Основная студенческая масса, затесавшаяся между этими двумя крайностями - прогульщиками и ботанами - казалась более пестрой, но, все же, не представляла собой ничего нового. Здесь были свои негласные предводители, типа Гошки Авдеенко, а также их вечные приятели, любившие пускать пыль в глаза и важничать перед девчонками. Были признанные королевы, привыкшие решать все проблемы одним взмахом невообразимо-длинных ресниц и блестящих русалочьих волос. На пятки красавицам традиционно наступали подружки-конкурентки, мечтавшие отбить самых перспективных женихов. Были и серые мышки, юркие и проворные, осознающие превосходство королев и ведущие борьбу за внимание своими, проверенными методами - активностью, старательностью и чрезмерным рвением услужить-понять-посочувствовать.

По представительнице каждого из кланов я получила и в соседки по комнате.

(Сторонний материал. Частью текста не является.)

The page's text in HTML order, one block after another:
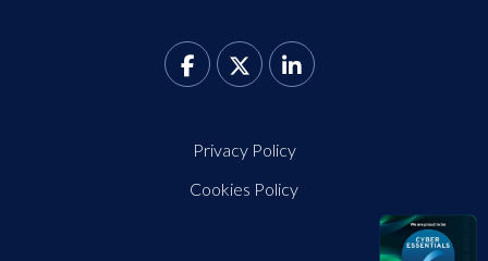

Очень серьезная и сознательная Соломия Радчук, озабоченная глобальными проблемами держалась, как и я - особняком. На лице ее, несмотря на юный возраст, уже лежала печать скорби за судьбу мира, родного государства и демократического общества в целом. Никто никогда не видел Соломию сидящей без дела. Сразу же по прибытии в столицу она подалась в ряды ультра-правой молодежной организации и все свободное от зубрежки время проводила за рисованием политических плакатов. Все они начинались со слов "Доколе?!" или "Позор!", естественно, кого-то или что-то изобличали и занимали слишком много места в нашей тесной комнатушке, вызывая всплески возмущения со стороны других обитательниц.